Let me assure you, my wife is not seeing any fun in any of it.😂

If you arrive at something you’re happy with, I’d love to hear it. I’m playing with Nico’s concoction and several other things. Ultimately for me, it’s probably going to boil down to the one I can make work best with Dorico.


----------



## Henrik B. Jensen (Jan 21, 2022)

Akarin said:


> Some of the transitions are very abrupt. That's why I layered it with others, to hide them. Of course, it comes with a trade-off: loss of detail, need for more processing due to build-ups.
> 
> 
> 
> ...


I think with any new library, it is only natural users ask themselves: “is it better than what’s already on the market”. So when a comparison thread like this one is posted, the immediate reaction from users is to look for which version they prefer / which is the ”winner” and which is the “loser”, even though it was never the intention with posting the thread.


----------



## jbuhler (Jan 21, 2022)

Akarin said:


> I was just experimenting with this.
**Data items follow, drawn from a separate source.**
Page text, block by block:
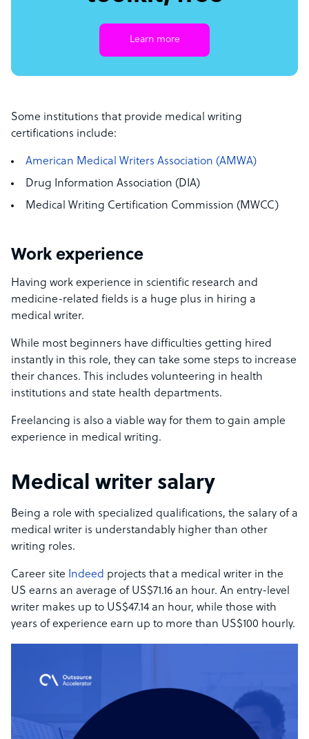
Learn more
Some institutions that provide medical writing
certifications include:
American Medical Writers Association (AMWA)
Drug Information Association (DIA)
Medical Writing Certification Commission (MWCC)
Work experience
Having work experience in scientific research and
medicine-related fields is a huge plus in hiring a
medical writer.
While most beginners have difficulties getting hired
instantly in this role, they can take some steps to increase
their chances. This includes volunteering in health
institutions and state health departments.
Freelancing is also a viable way for them to gain ample
experience in medical writing.
Medical writer salary
Being a role with specialized qualifications, the salary of a
medical writer is understandably higher than other
writing roles.
Career site Indeed projects that a medical writer in the
US earns an average of US$71.16 an hour. An entry-level
writer makes up to US$47.14 an hour, while those with
years of experience earn up to more than US$100 hourly.
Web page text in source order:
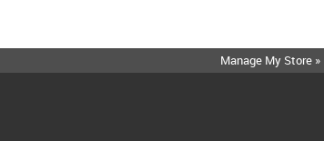
Manage My Store »

I made it longer (less natural obviously but quite pleasing nonetheless to the untrained ears) by increasing the release to the max (over 50%, it makes the release longer) and adding just a tad of plate reverb as an insert with no pre-delay.


It’s not such an issue if you are layering lots of libraries from different venues anyway (and I do that myself quite often), but adding the reverbs sort of defeats much of the purpose of recording in Air in the first place. But I haven’t tried an insert plate and will see if it has the desired effect of getting me into silence. I can also add tail from a long send reverb and that does the trick but at the cost of turning that reverb into something more than a bit of splosh.


----------



## CT (Jan 21, 2022)

First one sounds like a nice coordinated performance recorded in not quite the way I'd like. Second is not awful, just kind of amorphous, unsurprisingly. Can't say I see a real edge in production quality gained through investing the money, time, and computer power necessary for these big stacked setups.


----------



## FireGS (Jan 21, 2022)

Jdiggity1 said:


> The SAS demo would sound a mile better (to me) than what it currently does with some more time/thought put into the mic mix (or processing).
> I'd suggest you try using the outriggers instead of any of the pre-mixed options. Not only is that the more lush option, it will help establish the width, too.
> Bring in a little bit of mids or close ribbon for the detail if desired.


Sounds familiar.


----------



## Akarin (Jan 21, 2022)

Michaelt said:


> First one sounds like a nice coordinated performance recorded in not quite the way I'd like. Second is not awful, just kind of amorphous, unsurprisingly. Can't say I see a real edge in production quality gained through investing the money, time, and computer power necessary for these big stacked setups.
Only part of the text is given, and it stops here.